**Assignment**
Without any of their pictures, return all of the records exactly.

**Source records**

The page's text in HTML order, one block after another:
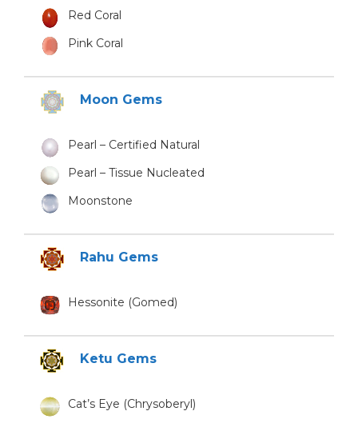
Red Coral
Pink Coral
Moon Gems
Pearl – Certified Natural
Pearl – Tissue Nucleated
Moonstone
Rahu Gems
Hessonite (Gomed)
Ketu Gems
Cat’s Eye (Chrysoberyl)

**Solution for this task**
The page's text in HTML order, one block after another:
Red Coral
Pink Coral
Moon Gems
Pearl – Certified Natural
Pearl – Tissue Nucleated
Moonstone
Rahu Gems
Hessonite (Gomed)
Ketu Gems
Cat’s Eye (Chrysoberyl)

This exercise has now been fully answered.